There was one last thing to make sure of. Verification of her dental records.

I thought it would probably be enough for the distraught husband to identify her body, but we needed to make doubly sure.

Dental records are often used as a means of identifying bodies. Although the theory often used is that if the position of the teeth are the same as in the records then it probably is safe to say they are a match, the fact is that dental records are not always treated as incontrovertible evidence at trial. What’s more, dental records in Japan are not compiled in a nationwide database. Each dentist still has their own method of keeping patients’ charts. That means the police have to go to the victim’s dental clinic to see the records.

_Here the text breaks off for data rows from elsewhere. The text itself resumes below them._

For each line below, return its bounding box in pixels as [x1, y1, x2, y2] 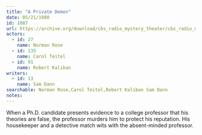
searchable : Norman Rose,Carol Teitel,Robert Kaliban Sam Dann [6, 87, 168, 93]
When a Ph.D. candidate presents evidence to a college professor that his [6, 109, 188, 116]
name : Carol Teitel [17, 53, 66, 59]
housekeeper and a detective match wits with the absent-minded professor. [6, 121, 194, 129]
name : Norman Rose [17, 43, 63, 49]
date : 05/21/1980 [6, 14, 50, 20]
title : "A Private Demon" [6, 8, 71, 15]
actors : [6, 31, 26, 37]

So I made a point of telling Akari that she would be even more of a beauty if she fixed up her teeth. Then I sent her to get a simple teeth whitening at a small dental clinic run by
an acquaintance of the lawyer, and while she was there, even though she didn’t have any cavities, he checked her teeth to make sure. Now they would have Akari’s dental records. All we had to do was change the name on the chart to Yuriko Kobayashi. Then those teeth would be registered as belonging to her. The police would go to the dental clinic. They would see the chart there with Yuriko Kobayashi’s name on it. Those dental records would of course be identical to those of the burnt corpse. I didn’t think it was necessary to go to those lengths and, as it turned out, it wasn’t. But the lawyer and I, we were caught up in our own kind of madness. Sometimes madness gives rise to tenaciousness and an obsession with details. I now applied the same fixation as when I had insistently worried about you to the task of strengthening our plan.